───── EXTRACTED RECORDS
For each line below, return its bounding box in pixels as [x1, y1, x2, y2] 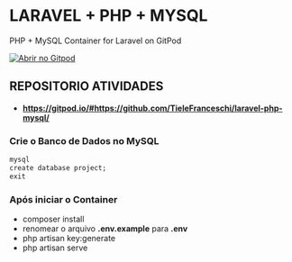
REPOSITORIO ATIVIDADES [9, 78, 164, 95]
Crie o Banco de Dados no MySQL [9, 134, 160, 147]
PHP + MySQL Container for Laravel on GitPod [9, 35, 182, 46]
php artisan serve [22, 242, 88, 253]
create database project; [9, 163, 106, 172]
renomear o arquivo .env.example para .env [22, 222, 188, 234]
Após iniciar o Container [9, 193, 118, 205]
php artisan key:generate [22, 232, 116, 243]
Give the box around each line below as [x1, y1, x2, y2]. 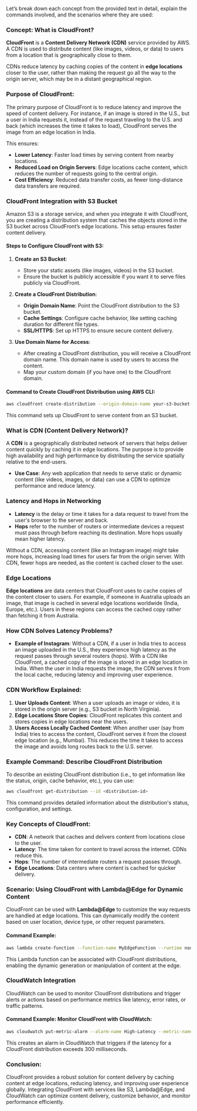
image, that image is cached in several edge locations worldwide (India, [6, 600, 179, 607]
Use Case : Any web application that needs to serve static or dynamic [14, 470, 182, 477]
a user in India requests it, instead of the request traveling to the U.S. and [6, 116, 183, 123]
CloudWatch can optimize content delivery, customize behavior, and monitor [6, 1092, 191, 1099]
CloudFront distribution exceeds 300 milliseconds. [6, 1045, 128, 1052]
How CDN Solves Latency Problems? [6, 626, 113, 634]
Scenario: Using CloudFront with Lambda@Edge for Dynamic [6, 886, 184, 894]
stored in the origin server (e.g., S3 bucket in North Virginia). [14, 705, 161, 712]
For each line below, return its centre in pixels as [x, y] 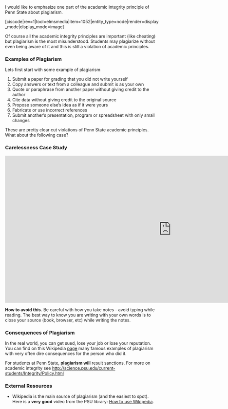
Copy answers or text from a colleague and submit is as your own [78, 84]
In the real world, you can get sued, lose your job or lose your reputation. [78, 343]
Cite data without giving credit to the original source [64, 100]
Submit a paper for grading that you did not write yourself [70, 79]
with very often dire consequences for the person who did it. [66, 353]
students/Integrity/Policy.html [35, 373]
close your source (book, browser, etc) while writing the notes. [68, 320]
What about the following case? [37, 135]
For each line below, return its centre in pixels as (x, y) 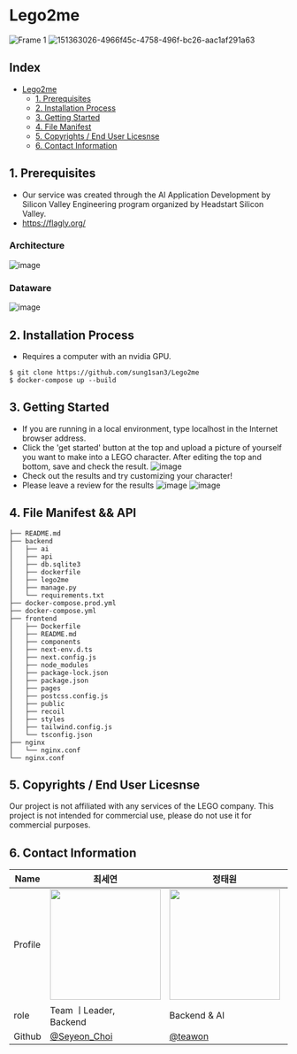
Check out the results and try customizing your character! (127, 475)
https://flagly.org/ (54, 223)
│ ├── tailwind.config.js (61, 727)
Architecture (37, 246)
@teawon (189, 1036)
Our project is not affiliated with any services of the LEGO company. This (141, 806)
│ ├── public (37, 704)
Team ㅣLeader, (83, 1011)
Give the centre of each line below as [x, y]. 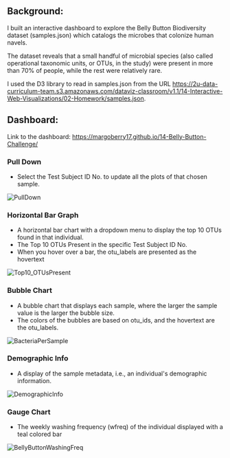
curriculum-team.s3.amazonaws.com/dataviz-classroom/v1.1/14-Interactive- [115, 91]
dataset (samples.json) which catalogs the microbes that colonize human [111, 35]
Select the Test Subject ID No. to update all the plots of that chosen [112, 176]
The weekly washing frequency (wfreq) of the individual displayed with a [120, 427]
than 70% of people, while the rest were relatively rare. [85, 70]
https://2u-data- [195, 84]
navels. [17, 42]
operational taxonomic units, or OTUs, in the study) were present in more [110, 63]
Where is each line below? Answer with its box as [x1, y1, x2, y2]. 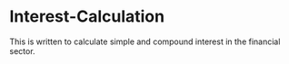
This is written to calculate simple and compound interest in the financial [9, 36, 281, 47]
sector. [9, 45, 35, 56]
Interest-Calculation [9, 6, 165, 27]
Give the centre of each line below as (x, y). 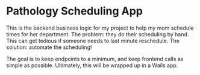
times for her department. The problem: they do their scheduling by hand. (98, 34)
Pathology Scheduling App (75, 11)
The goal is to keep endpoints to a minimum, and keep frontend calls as (95, 59)
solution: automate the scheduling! (49, 47)
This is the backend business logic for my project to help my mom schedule (100, 28)
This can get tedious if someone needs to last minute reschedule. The (93, 41)
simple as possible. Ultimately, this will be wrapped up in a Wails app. (92, 65)
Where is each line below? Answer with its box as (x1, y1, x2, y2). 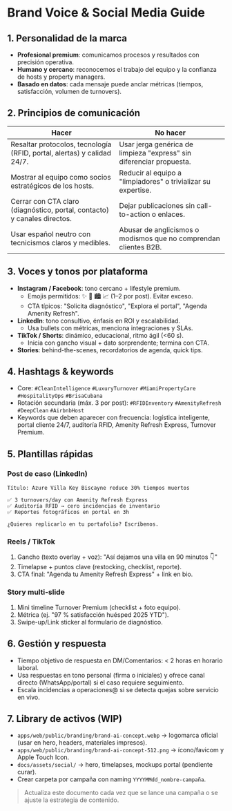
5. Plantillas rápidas (7, 448, 93, 460)
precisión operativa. (17, 58, 75, 66)
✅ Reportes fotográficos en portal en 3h (7, 509, 130, 516)
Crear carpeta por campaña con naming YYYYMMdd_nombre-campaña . (17, 775, 206, 783)
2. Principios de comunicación (7, 107, 140, 119)
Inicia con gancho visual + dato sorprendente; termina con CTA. (27, 338, 209, 347)
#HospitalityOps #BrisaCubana (17, 392, 104, 400)
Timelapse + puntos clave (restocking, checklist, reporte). (17, 563, 182, 571)
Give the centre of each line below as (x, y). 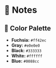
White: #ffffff (27, 56)
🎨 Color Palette (28, 28)
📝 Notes (21, 10)
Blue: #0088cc (25, 61)
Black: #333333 (27, 51)
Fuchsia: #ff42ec (29, 40)
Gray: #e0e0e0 (26, 45)
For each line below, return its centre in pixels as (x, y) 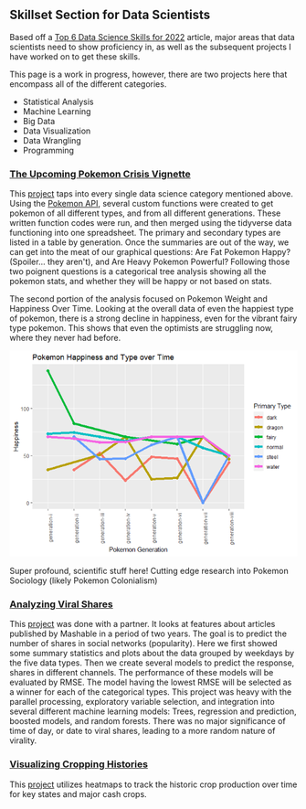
──────────
PROBLEM
May I have only the lines from the start of the data through the line containing "Give the box", both included, reproduced exactly and without the pictures?

WRITTEN SOLUTION
For each line below, return its bounding box in pixels as [x1, y1, x2, y2] 
REPOSITORIO ATIVIDADES [9, 78, 164, 95]
Crie o Banco de Dados no MySQL [9, 134, 160, 147]
PHP + MySQL Container for Laravel on GitPod [9, 35, 182, 46]
php artisan serve [22, 242, 88, 253]
create database project; [9, 163, 106, 172]
renomear o arquivo .env.example para .env [22, 222, 188, 234]
Após iniciar o Container [9, 193, 118, 205]
php artisan key:generate [22, 232, 116, 243]
Give the box around each line below as [x1, y1, x2, y2]. 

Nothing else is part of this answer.